=== Data for review ===

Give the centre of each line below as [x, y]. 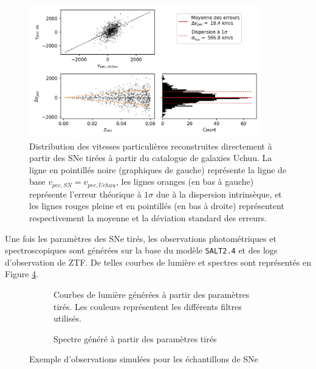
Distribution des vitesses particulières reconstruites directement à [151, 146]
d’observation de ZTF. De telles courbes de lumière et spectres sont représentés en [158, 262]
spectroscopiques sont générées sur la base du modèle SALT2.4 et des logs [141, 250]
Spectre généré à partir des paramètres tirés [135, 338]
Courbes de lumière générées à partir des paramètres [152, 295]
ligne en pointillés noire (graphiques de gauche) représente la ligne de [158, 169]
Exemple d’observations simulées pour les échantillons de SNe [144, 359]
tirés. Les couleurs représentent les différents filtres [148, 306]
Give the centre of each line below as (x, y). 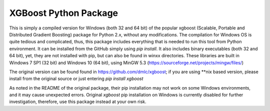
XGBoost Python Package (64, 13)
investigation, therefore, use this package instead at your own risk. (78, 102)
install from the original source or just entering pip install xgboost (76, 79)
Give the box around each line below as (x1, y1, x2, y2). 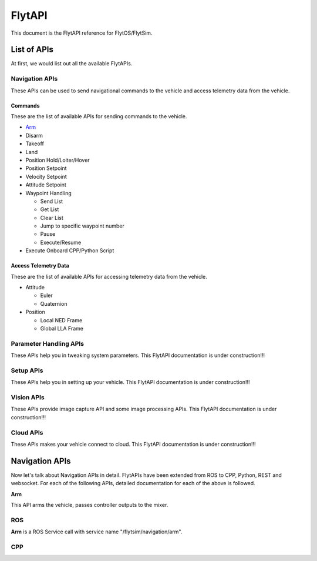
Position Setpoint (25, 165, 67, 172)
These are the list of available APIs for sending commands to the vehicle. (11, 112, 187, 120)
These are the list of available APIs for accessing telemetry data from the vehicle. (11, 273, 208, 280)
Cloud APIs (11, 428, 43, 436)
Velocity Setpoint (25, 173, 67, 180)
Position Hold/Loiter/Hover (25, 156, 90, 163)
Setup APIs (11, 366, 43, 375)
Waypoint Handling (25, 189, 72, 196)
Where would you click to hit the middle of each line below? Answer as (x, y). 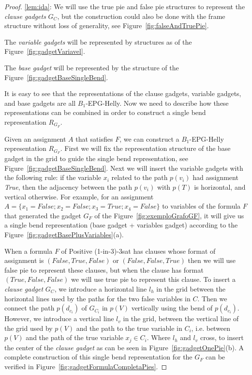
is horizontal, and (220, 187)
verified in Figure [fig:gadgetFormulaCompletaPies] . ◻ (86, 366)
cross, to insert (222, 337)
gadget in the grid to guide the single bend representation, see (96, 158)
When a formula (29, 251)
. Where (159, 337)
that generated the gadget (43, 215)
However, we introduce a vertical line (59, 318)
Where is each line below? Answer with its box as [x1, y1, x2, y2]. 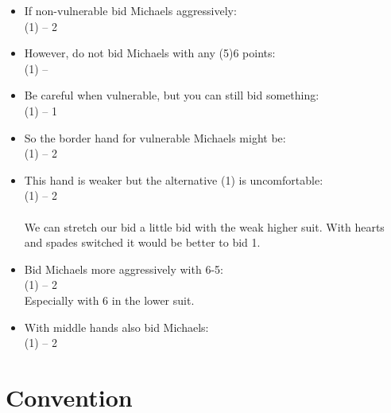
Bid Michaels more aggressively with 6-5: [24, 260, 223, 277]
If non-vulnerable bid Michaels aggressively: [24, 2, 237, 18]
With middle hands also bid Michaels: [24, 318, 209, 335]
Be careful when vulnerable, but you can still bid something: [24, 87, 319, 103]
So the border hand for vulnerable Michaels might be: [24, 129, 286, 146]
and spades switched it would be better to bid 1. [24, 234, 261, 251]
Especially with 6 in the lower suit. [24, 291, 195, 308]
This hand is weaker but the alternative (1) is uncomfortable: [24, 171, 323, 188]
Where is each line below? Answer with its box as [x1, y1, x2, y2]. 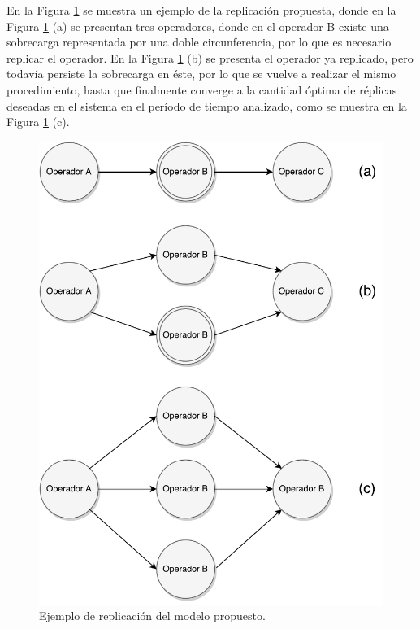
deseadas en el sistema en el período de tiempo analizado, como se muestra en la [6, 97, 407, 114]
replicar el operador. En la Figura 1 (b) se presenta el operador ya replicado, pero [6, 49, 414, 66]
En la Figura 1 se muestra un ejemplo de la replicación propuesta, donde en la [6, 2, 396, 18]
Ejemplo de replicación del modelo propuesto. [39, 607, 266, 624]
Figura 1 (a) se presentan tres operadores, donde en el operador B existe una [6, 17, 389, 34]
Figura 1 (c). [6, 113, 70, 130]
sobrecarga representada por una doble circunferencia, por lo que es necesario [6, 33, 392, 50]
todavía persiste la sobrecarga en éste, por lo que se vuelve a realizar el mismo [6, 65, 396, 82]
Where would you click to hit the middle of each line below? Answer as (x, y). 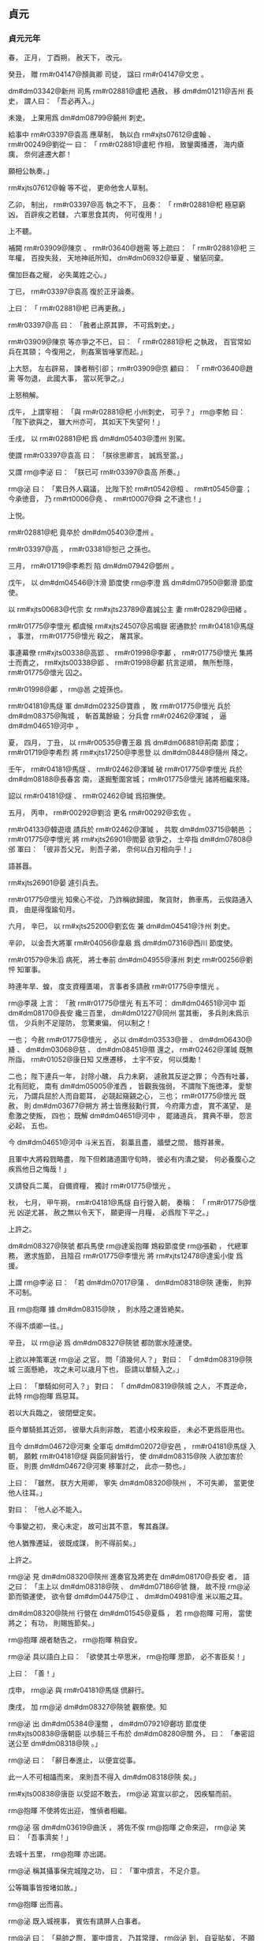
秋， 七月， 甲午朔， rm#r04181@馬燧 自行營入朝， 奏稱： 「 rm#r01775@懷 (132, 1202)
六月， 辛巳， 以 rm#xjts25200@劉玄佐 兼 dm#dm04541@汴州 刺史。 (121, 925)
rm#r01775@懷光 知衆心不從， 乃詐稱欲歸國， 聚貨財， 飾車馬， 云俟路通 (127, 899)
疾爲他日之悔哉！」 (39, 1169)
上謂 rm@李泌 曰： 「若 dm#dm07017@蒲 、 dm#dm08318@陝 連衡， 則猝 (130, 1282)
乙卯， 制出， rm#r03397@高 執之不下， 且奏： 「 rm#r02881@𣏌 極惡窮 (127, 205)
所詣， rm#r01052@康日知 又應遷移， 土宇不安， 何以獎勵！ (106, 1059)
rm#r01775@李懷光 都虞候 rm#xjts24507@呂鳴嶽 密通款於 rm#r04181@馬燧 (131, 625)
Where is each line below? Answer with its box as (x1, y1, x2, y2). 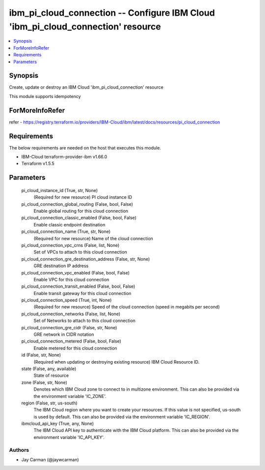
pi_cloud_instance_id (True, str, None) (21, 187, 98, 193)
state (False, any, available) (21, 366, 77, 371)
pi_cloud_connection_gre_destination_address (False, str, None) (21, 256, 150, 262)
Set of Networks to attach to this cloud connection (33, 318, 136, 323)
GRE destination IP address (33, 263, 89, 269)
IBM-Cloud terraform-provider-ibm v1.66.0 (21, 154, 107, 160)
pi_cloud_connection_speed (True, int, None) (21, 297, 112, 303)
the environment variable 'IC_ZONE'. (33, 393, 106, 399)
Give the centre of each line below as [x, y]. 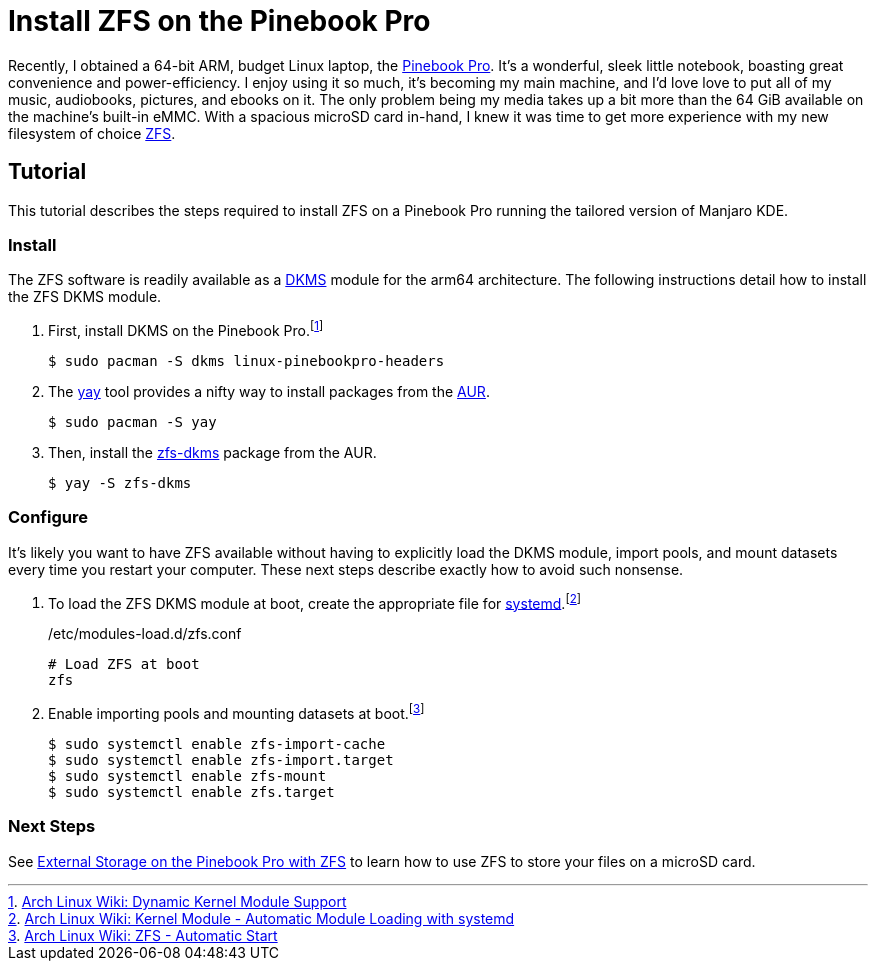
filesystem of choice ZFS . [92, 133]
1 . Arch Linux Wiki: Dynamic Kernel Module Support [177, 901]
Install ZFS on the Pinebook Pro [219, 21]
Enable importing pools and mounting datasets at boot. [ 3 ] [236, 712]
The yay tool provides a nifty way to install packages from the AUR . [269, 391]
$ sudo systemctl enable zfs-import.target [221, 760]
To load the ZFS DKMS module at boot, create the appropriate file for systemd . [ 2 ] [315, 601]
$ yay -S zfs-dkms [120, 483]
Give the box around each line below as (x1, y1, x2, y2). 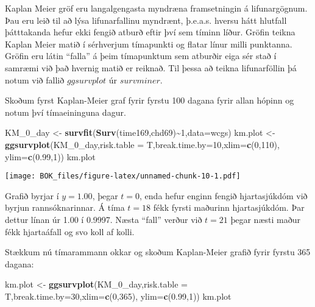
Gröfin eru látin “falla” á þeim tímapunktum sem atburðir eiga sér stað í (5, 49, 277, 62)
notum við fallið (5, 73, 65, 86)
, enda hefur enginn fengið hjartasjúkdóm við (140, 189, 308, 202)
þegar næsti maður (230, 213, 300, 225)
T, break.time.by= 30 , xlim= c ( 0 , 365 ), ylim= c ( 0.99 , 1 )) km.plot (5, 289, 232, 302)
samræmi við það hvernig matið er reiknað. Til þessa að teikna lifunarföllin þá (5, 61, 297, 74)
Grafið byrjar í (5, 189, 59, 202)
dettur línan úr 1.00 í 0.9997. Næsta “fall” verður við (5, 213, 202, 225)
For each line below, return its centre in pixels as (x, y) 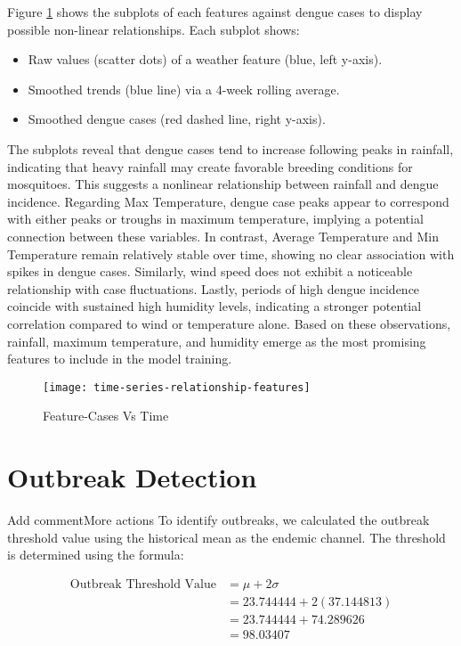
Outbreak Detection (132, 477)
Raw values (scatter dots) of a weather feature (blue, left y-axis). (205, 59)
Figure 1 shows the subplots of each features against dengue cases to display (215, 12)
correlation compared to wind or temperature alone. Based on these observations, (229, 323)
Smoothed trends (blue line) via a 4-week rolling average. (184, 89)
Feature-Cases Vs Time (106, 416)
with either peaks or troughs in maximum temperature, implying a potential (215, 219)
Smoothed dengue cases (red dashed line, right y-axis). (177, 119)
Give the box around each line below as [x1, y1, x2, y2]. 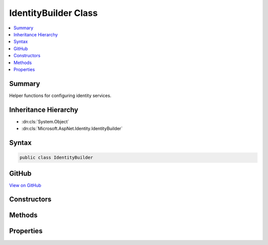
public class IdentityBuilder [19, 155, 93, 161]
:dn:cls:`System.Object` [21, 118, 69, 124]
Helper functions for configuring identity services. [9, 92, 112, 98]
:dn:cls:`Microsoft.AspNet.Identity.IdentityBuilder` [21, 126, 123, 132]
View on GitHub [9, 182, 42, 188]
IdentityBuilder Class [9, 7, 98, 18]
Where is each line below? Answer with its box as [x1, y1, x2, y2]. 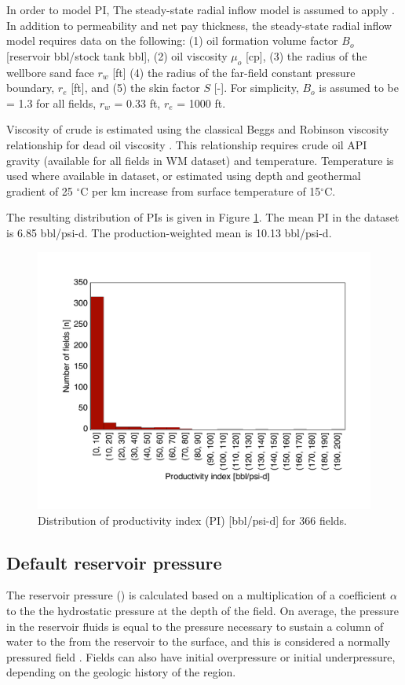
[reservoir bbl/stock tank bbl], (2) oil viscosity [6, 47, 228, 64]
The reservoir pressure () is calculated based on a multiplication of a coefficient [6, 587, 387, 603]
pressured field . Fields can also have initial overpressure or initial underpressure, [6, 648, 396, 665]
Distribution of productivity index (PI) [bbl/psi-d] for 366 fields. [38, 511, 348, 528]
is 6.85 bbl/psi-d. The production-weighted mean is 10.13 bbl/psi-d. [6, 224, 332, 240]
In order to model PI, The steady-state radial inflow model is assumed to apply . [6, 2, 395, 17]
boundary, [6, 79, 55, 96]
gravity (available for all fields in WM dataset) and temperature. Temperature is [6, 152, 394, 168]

===

* Work order: The records above must be printed exactly, but the pictures they hold should be omitted.

* Exercise result:
Give the centre of each line below as [x, y]. 
Distribution des vitesses particulières reconstruites directement à [151, 146]
d’observation de ZTF. De telles courbes de lumière et spectres sont représentés en [158, 262]
spectroscopiques sont générées sur la base du modèle SALT2.4 et des logs [141, 250]
Spectre généré à partir des paramètres tirés [135, 338]
Courbes de lumière générées à partir des paramètres [152, 295]
ligne en pointillés noire (graphiques de gauche) représente la ligne de [158, 169]
Exemple d’observations simulées pour les échantillons de SNe [144, 359]
tirés. Les couleurs représentent les différents filtres [148, 306]
Give the centre of each line below as (x, y). 
XGBoost Python Package (64, 13)
investigation, therefore, use this package instead at your own risk. (78, 102)
install from the original source or just entering pip install xgboost (76, 79)
Give the box around each line below as (x1, y1, x2, y2). 
Position Setpoint (25, 165, 67, 172)
These are the list of available APIs for sending commands to the vehicle. (11, 112, 187, 120)
These are the list of available APIs for accessing telemetry data from the vehicle. (11, 273, 208, 280)
Cloud APIs (11, 428, 43, 436)
Velocity Setpoint (25, 173, 67, 180)
Position Hold/Loiter/Hover (25, 156, 90, 163)
Setup APIs (11, 366, 43, 375)
Waypoint Handling (25, 189, 72, 196)
Where would you click to hit the middle of each line below? Answer as (x, y). 
is horizontal, and (220, 187)
verified in Figure [fig:gadgetFormulaCompletaPies] . ◻ (86, 366)
cross, to insert (222, 337)
gadget in the grid to guide the single bend representation, see (96, 158)
When a formula (29, 251)
. Where (159, 337)
that generated the gadget (43, 215)
However, we introduce a vertical line (59, 318)
Where is each line below? Answer with its box as [x1, y1, x2, y2]. 
Bid Michaels more aggressively with 6-5: [24, 260, 223, 277]
If non-vulnerable bid Michaels aggressively: [24, 2, 237, 18]
With middle hands also bid Michaels: [24, 318, 209, 335]
Be careful when vulnerable, but you can still bid something: [24, 87, 319, 103]
So the border hand for vulnerable Michaels might be: [24, 129, 286, 146]
and spades switched it would be better to bid 1. [24, 234, 261, 251]
Especially with 6 in the lower suit. [24, 291, 195, 308]
This hand is weaker but the alternative (1) is uncomfortable: [24, 171, 323, 188]
Where is each line below? Answer with its box as [x1, y1, x2, y2]. 
deseadas en el sistema en el período de tiempo analizado, como se muestra en la [6, 97, 407, 114]
replicar el operador. En la Figura 1 (b) se presenta el operador ya replicado, pero [6, 49, 414, 66]
En la Figura 1 se muestra un ejemplo de la replicación propuesta, donde en la [6, 2, 396, 18]
Ejemplo de replicación del modelo propuesto. [39, 607, 266, 624]
Figura 1 (a) se presentan tres operadores, donde en el operador B existe una [6, 17, 389, 34]
Figura 1 (c). [6, 113, 70, 130]
sobrecarga representada por una doble circunferencia, por lo que es necesario [6, 33, 392, 50]
todavía persiste la sobrecarga en éste, por lo que se vuelve a realizar el mismo [6, 65, 396, 82]
Where would you click to hit the middle of each line below? Answer as (x, y). 
秋， 七月， 甲午朔， rm#r04181@馬燧 自行營入朝， 奏稱： 「 rm#r01775@懷 (132, 1202)
六月， 辛巳， 以 rm#xjts25200@劉玄佐 兼 dm#dm04541@汴州 刺史。 (121, 925)
rm#r01775@懷光 知衆心不從， 乃詐稱欲歸國， 聚貨財， 飾車馬， 云俟路通 (127, 899)
疾爲他日之悔哉！」 (39, 1169)
上謂 rm@李泌 曰： 「若 dm#dm07017@蒲 、 dm#dm08318@陝 連衡， 則猝 (130, 1282)
乙卯， 制出， rm#r03397@高 執之不下， 且奏： 「 rm#r02881@𣏌 極惡窮 (127, 205)
所詣， rm#r01052@康日知 又應遷移， 土宇不安， 何以獎勵！ (106, 1059)
rm#r01775@李懷光 都虞候 rm#xjts24507@呂鳴嶽 密通款於 rm#r04181@馬燧 (131, 625)
Where is each line below? Answer with its box as (x1, y1, x2, y2). 
pi_cloud_instance_id (True, str, None) (21, 187, 98, 193)
state (False, any, available) (21, 366, 77, 371)
pi_cloud_connection_gre_destination_address (False, str, None) (21, 256, 150, 262)
Set of Networks to attach to this cloud connection (33, 318, 136, 323)
GRE destination IP address (33, 263, 89, 269)
IBM-Cloud terraform-provider-ibm v1.66.0 (21, 154, 107, 160)
pi_cloud_connection_speed (True, int, None) (21, 297, 112, 303)
the environment variable 'IC_ZONE'. (33, 393, 106, 399)
Give the centre of each line below as [x, y]. 
filesystem of choice ZFS . [92, 133]
1 . Arch Linux Wiki: Dynamic Kernel Module Support [177, 901]
Install ZFS on the Pinebook Pro [219, 21]
Enable importing pools and mounting datasets at boot. [ 3 ] [236, 712]
The yay tool provides a nifty way to install packages from the AUR . [269, 391]
$ sudo systemctl enable zfs-import.target [221, 760]
To load the ZFS DKMS module at boot, create the appropriate file for systemd . [ 2 ] [315, 601]
$ yay -S zfs-dkms [120, 483]
Give the box around each line below as (x1, y1, x2, y2). 
Gröfin eru látin “falla” á þeim tímapunktum sem atburðir eiga sér stað í (5, 49, 277, 62)
notum við fallið (5, 73, 65, 86)
, enda hefur enginn fengið hjartasjúkdóm við (140, 189, 308, 202)
þegar næsti maður (230, 213, 300, 225)
T, break.time.by= 30 , xlim= c ( 0 , 365 ), ylim= c ( 0.99 , 1 )) km.plot (5, 289, 232, 302)
samræmi við það hvernig matið er reiknað. Til þessa að teikna lifunarföllin þá (5, 61, 297, 74)
Grafið byrjar í (5, 189, 59, 202)
dettur línan úr 1.00 í 0.9997. Næsta “fall” verður við (5, 213, 202, 225)
For each line below, return its centre in pixels as (x, y) 
Outbreak Detection (132, 477)
Raw values (scatter dots) of a weather feature (blue, left y-axis). (205, 59)
Figure 1 shows the subplots of each features against dengue cases to display (215, 12)
correlation compared to wind or temperature alone. Based on these observations, (229, 323)
Smoothed trends (blue line) via a 4-week rolling average. (184, 89)
Feature-Cases Vs Time (106, 416)
with either peaks or troughs in maximum temperature, implying a potential (215, 219)
Smoothed dengue cases (red dashed line, right y-axis). (177, 119)
Give the box around each line below as [x1, y1, x2, y2]. 
public class IdentityBuilder [19, 155, 93, 161]
:dn:cls:`System.Object` [21, 118, 69, 124]
Helper functions for configuring identity services. [9, 92, 112, 98]
:dn:cls:`Microsoft.AspNet.Identity.IdentityBuilder` [21, 126, 123, 132]
View on GitHub [9, 182, 42, 188]
IdentityBuilder Class [9, 7, 98, 18]
Where is each line below? Answer with its box as [x1, y1, x2, y2]. 
[reservoir bbl/stock tank bbl], (2) oil viscosity [6, 47, 228, 64]
The reservoir pressure () is calculated based on a multiplication of a coefficient [6, 587, 387, 603]
pressured field . Fields can also have initial overpressure or initial underpressure, [6, 648, 396, 665]
Distribution of productivity index (PI) [bbl/psi-d] for 366 fields. [38, 511, 348, 528]
is 6.85 bbl/psi-d. The production-weighted mean is 10.13 bbl/psi-d. [6, 224, 332, 240]
In order to model PI, The steady-state radial inflow model is assumed to apply . [6, 2, 395, 17]
boundary, [6, 79, 55, 96]
gravity (available for all fields in WM dataset) and temperature. Temperature is [6, 152, 394, 168]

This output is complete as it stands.